Maria was a very, very small person indeed but she had a very long nose and a very
long chin. She talked a little through her nose, always soothingly: "Yes, my dear," and
"No, my dear." She was always sent for when the women quarrelled Over their tubs and
always succeeded in making peace. One day the matron had said to her:
"Maria, you are a veritable peace-maker!"
And the sub-matron and two of the Board ladies had heard the compliment. And Ginger
Mooney was always saying what she wouldn't do to the dummy who had charge of the
irons if it wasn't for Maria. Everyone was so fond of Maria.

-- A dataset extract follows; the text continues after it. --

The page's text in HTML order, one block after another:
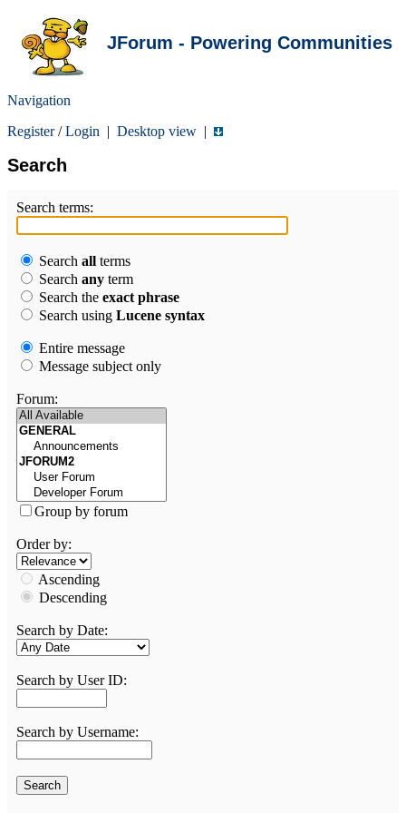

The women would have their tea at six o'clock and she would be able to get away
before seven. From Ballsbridge to the Pillar, twenty minutes; from the Pillar to
Drumcondra, twenty minutes; and twenty minutes to buy the things. She would be there
before eight. She took out her purse with the silver clasps and read again the words A
Present from Belfast. She was very fond of that purse because Joe had brought it to her
five years before when he and Alphy had gone to Belfast on a Whit-Monday trip. In the
purse were two half-crowns and some coppers. She would have five shillings clear after
paying tram fare. What a nice evening they would have, all the children singing! Only
she hoped that Joe wouldn't come in drunk. He was so different when he took any drink.
Often he had wanted her to go and live with them;-but she would have felt herself in the
way (though Joe's wife was ever so nice with her) and she had become accustomed to
the life of the laundry. Joe was a good fellow. She had nursed him and Alphy too; and
Joe used often say:
"Mamma is mamma but Maria is my proper mother."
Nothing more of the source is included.